Mail Archives: cygwin/2006/06/20/10:28:32
On Mon, Jun 19, 2006 at 03:24:04PM -0700, Brian Dessent wrote:
>Linda Walsh wrote:
>
>> Nobody like to hear "oh, it's fixed in the latest build, but
>> not in the released product."
>
>Whether they like it or not doesn't change the situation at all. The
>fact remains that very often reported problems are fixed in snapshots,
>so saying "try a snapshot first" is a very effective way to save a lot
>of time on the part of both the person with the problem and the people
>on the list that take the hours out of their day to try to help. And
>isn't that the goal of everyone posting to the list with problems, to
>resolve them quickly? This is a single DLL file we're talking about,
>not a linux kernel, and it takes seconds to replace and doesn't require
>a reboot.
>
>> If a developer doesn't think it is good enough to release,
>> then I'm not sure I want to be testing on my "production" machine.

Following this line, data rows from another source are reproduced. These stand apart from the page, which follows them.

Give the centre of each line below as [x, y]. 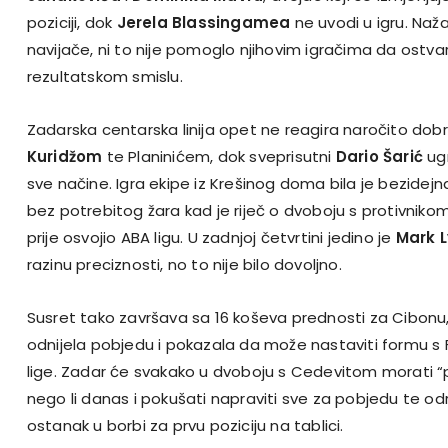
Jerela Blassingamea [203, 22]
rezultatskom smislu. [104, 76]
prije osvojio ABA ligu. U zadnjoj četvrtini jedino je [211, 237]
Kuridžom [64, 156]
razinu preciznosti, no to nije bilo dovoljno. [184, 264]
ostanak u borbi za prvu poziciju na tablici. [185, 425]
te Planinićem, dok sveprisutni [219, 156]
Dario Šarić [379, 156]
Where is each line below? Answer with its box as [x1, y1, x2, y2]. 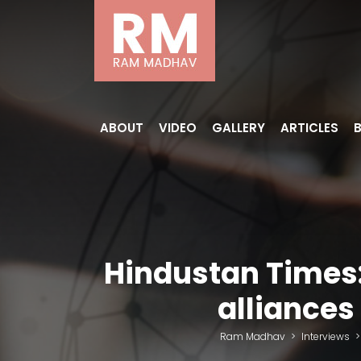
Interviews [301, 330, 350, 343]
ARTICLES [280, 119, 338, 136]
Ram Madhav [220, 330, 285, 343]
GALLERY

>> Not everyone has a spare test machine.
>
>That kind of logic is toxic poison to an open source project. How do
>you think those releases come to be? If you want stable releases then
>you need to regularly test snapshots and give feedback, otherwise the
>releases will not be of high quality. This is all a volunteer effort
>here, and the developers' only way of assessing whether their fixes are
>effective and stable is by hearing from people on the list that try
>them. If everyone played the "I'm not going anywhere near something
>that doesn't have the mythical release stamp of approval" card then no
>forward progress would ever be made, and you'd have a lot of really
>buggy releases.
It's been a while since I've given out a gold star but I think Brian's
email definitely rates one.
Thanks, Brian, for always being the voice of reason.